Капитали$т: Часть 4. 1990
Шрифт:
— Да кто нас может обидеть… — развел руками я. — Мы ни с кем не конфликтуем, со всеми мир и дружба…
— Да? — переспросил Николай Николаевич. — А вот я другое слышал…
— Это что же именно? — насторожился я.
Появилась Люся, поставила на стол поднос с кофе и печеньем, и тихо удалилась.
— Угощайтесь! — пригласил я Николая Николаевича. — Так кто это на нас зуб точит, что за негодяй, расскажите!
Николай Николаевич отпил кофе и важно посмотрел на меня.
— Обком, — сказал он со значением.
Я поморщился. Еще несколько лет назад плохие отношения с обкомом для любого руководителя означали потерю должности, если не хуже… Но не сейчас. Какая-то власть у обкома, безусловно, остается, но былого могущества
— Обком звонит в колокол, — пошутил я. — И что же не нравится уважаемым товарищам? Чем вызвали мы их высокий гнев?
— Зря скоморошничаешь, — сказал Николай Николаевич строго. — Вот вы с демократами дружите, средства им даете.
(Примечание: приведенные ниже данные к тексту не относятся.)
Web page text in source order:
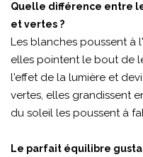
Quelle différence entre
et vertes ?
Les blanches poussent à
elles pointent le bout de
l'effet de la lumière et
vertes, elles grandissent
du soleil les poussent à
Le parfait équilibre
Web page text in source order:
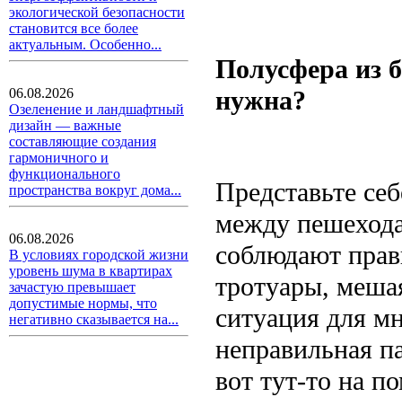
экологической безопасности
становится все более
актуальным. Особенно...
06.08.2026
Озеленение и ландшафтный
дизайн — важные
составляющие создания
гармоничного и
функционального
пространства вокруг дома...
06.08.2026
В условиях городской жизни
уровень шума в квартирах
зачастую превышает
допустимые нормы, что
негативно сказывается на...
Полусфера из
нужна?
Представьте
между
соблюдают
тротуары,
ситуация для
неправильная
вот тут-то на
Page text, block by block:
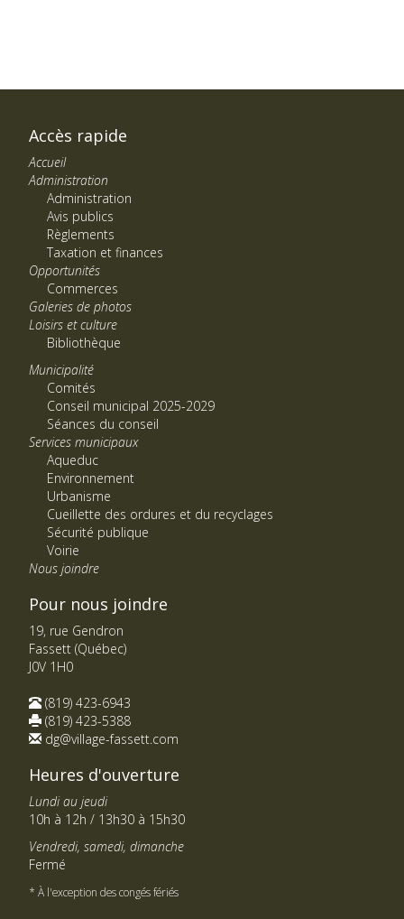
Accès rapide
Accueil
Administration
Administration
Avis publics
Règlements
Taxation et finances
Opportunités
Commerces
Galeries de photos
Loisirs et culture
Bibliothèque
Municipalité
Comités
Conseil municipal 2025-2029
Séances du conseil
Services municipaux
Aqueduc
Environnement
Urbanisme
Cueillette des ordures et du recyclages
Sécurité publique
Voirie
Nous joindre
Pour nous joindre
19, rue Gendron
Fassett (Québec)
J0V 1H0
(819) 423-6943
(819) 423-5388
dg@village-fassett.com
Heures d'ouverture
Lundi au jeudi
10h à 12h / 13h30 à 15h30
Vendredi, samedi, dimanche
Fermé
* À l'exception des congés fériés

Они газетенку свою подметную выпускают и в ней грязь льют и на обком, и на советскую власть. Это тоже не дело!
Мы действительно давали деньги демократам, а на главного городского демократа имели даже некоторый компромат. Я рассчитывал использовать его некоторое время спустя, когда эти самые демократы получат реальную власть. А обкому, оказывается, не нравится…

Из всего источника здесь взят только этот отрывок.